Can you transcribe the data exactly? Leave the pictures out.

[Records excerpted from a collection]
# # # # #

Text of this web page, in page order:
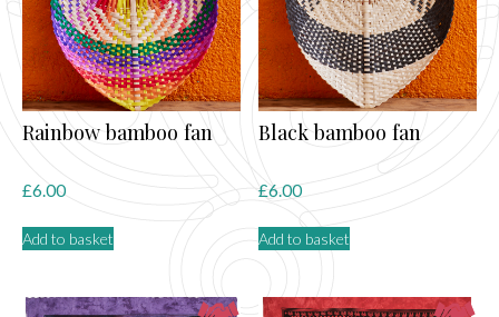
Rainbow bamboo fan
£6.00
Add to basket
Black bamboo fan
£6.00
Add to basket
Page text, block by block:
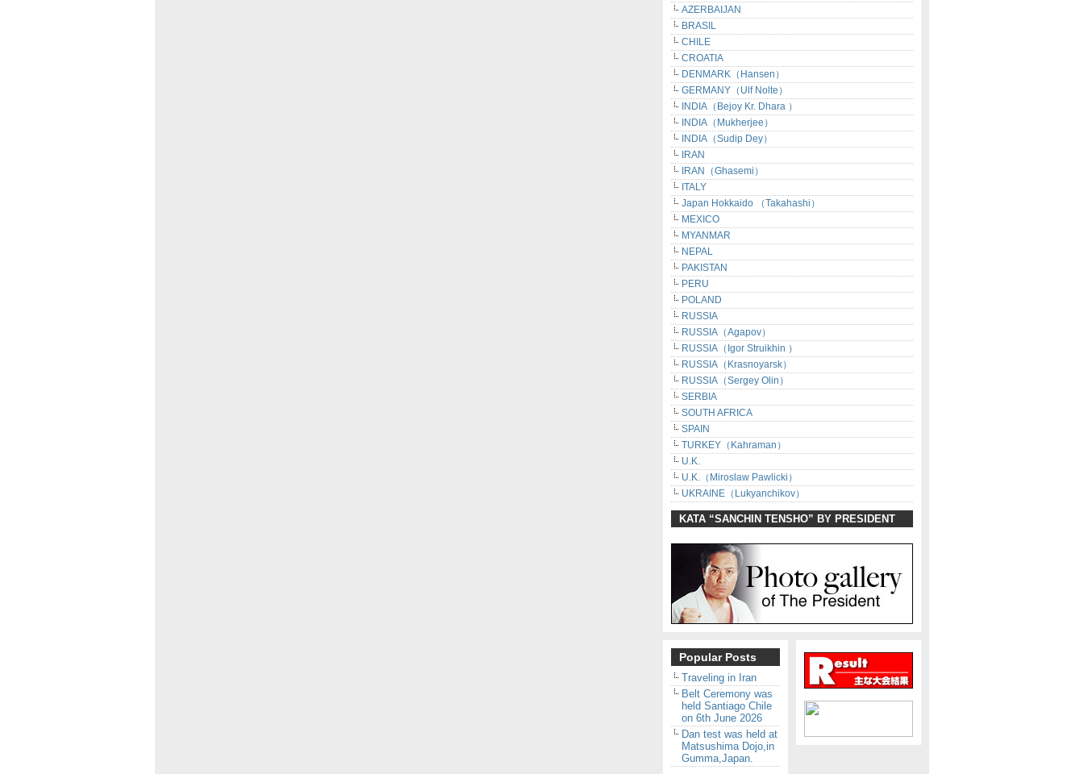
AZERBAIJAN
BRASIL
CHILE
CROATIA
DENMARK（Hansen）
GERMANY（Ulf Nolte）
INDIA（Bejoy Kr. Dhara ）
INDIA（Mukherjee）
INDIA（Sudip Dey）
IRAN
IRAN（Ghasemi）
ITALY
Japan Hokkaido （Takahashi）
MEXICO
MYANMAR
NEPAL
PAKISTAN
PERU
POLAND
RUSSIA
RUSSIA（Agapov）
RUSSIA（Igor Struikhin ）
RUSSIA（Krasnoyarsk）
RUSSIA（Sergey Olin）
SERBIA
SOUTH AFRICA
SPAIN
TURKEY（Kahraman）
U.K.
U.K.（Miroslaw Pawlicki）
UKRAINE（Lukyanchikov）
KATA “SANCHIN TENSHO” BY PRESIDENT
Popular Posts
Traveling in Iran
Belt Ceremony was
held Santiago Chile
on 6th June 2026
Dan test was held at
Matsushima Dojo,in
Gumma,Japan.
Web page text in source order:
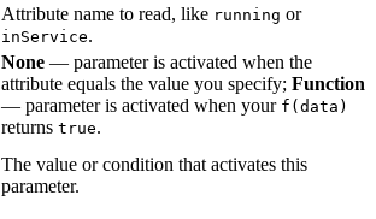
Attribute name to read, like running or
inService.
None — parameter is activated when the
attribute equals the value you specify; Function
— parameter is activated when your f(data)
returns true.
The value or condition that activates this
parameter.
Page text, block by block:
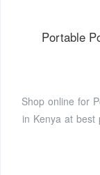
Portable
Shop online for
in Kenya at best
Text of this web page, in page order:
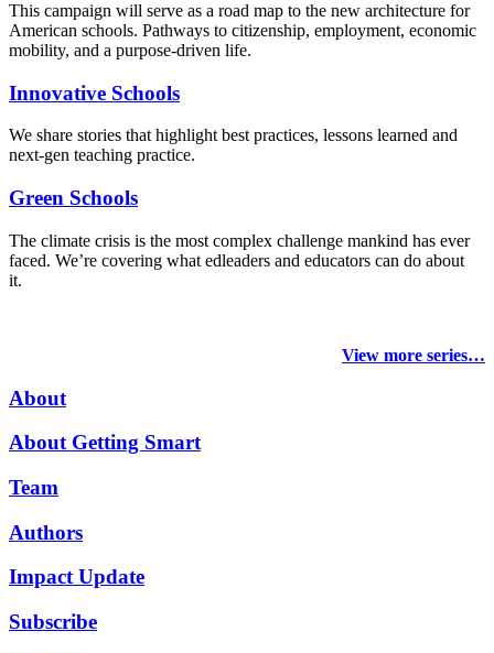
This campaign will serve as a road map to the new architecture for
American schools. Pathways to citizenship, employment, economic
mobility, and a purpose-driven life.
Innovative Schools
We share stories that highlight best practices, lessons learned and
next-gen teaching practice.
Green Schools
The climate crisis is the most complex challenge mankind has ever
faced. We’re covering what edleaders and educators can do about
it.
View more series…
About
About Getting Smart
Team
Authors
Impact Update
Subscribe
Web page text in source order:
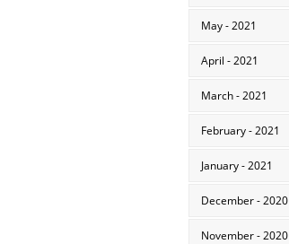
May - 2021
April - 2021
March - 2021
February - 2021
January - 2021
December - 2020
November - 2020
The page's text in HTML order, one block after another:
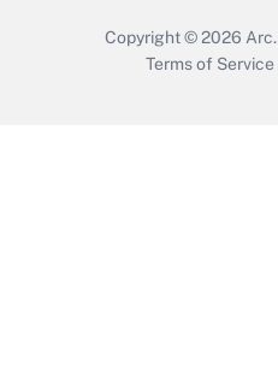
Copyright © 2026 Arc.
Terms of Service

# # # # #

_Completed exercise:_
Text of this web page, in page order:
Rainbow bamboo fan
£6.00
Add to basket
Black bamboo fan
£6.00
Add to basket
Page text, block by block:
AZERBAIJAN
BRASIL
CHILE
CROATIA
DENMARK（Hansen）
GERMANY（Ulf Nolte）
INDIA（Bejoy Kr. Dhara ）
INDIA（Mukherjee）
INDIA（Sudip Dey）
IRAN
IRAN（Ghasemi）
ITALY
Japan Hokkaido （Takahashi）
MEXICO
MYANMAR
NEPAL
PAKISTAN
PERU
POLAND
RUSSIA
RUSSIA（Agapov）
RUSSIA（Igor Struikhin ）
RUSSIA（Krasnoyarsk）
RUSSIA（Sergey Olin）
SERBIA
SOUTH AFRICA
SPAIN
TURKEY（Kahraman）
U.K.
U.K.（Miroslaw Pawlicki）
UKRAINE（Lukyanchikov）
KATA “SANCHIN TENSHO” BY PRESIDENT
Popular Posts
Traveling in Iran
Belt Ceremony was
held Santiago Chile
on 6th June 2026
Dan test was held at
Matsushima Dojo,in
Gumma,Japan.
Web page text in source order:
Attribute name to read, like running or
inService.
None — parameter is activated when the
attribute equals the value you specify; Function
— parameter is activated when your f(data)
returns true.
The value or condition that activates this
parameter.
Page text, block by block:
Portable
Shop online for
in Kenya at best
Text of this web page, in page order:
This campaign will serve as a road map to the new architecture for
American schools. Pathways to citizenship, employment, economic
mobility, and a purpose-driven life.
Innovative Schools
We share stories that highlight best practices, lessons learned and
next-gen teaching practice.
Green Schools
The climate crisis is the most complex challenge mankind has ever
faced. We’re covering what edleaders and educators can do about
it.
View more series…
About
About Getting Smart
Team
Authors
Impact Update
Subscribe
Web page text in source order:
May - 2021
April - 2021
March - 2021
February - 2021
January - 2021
December - 2020
November - 2020
The page's text in HTML order, one block after another:
Copyright © 2026 Arc.
Terms of Service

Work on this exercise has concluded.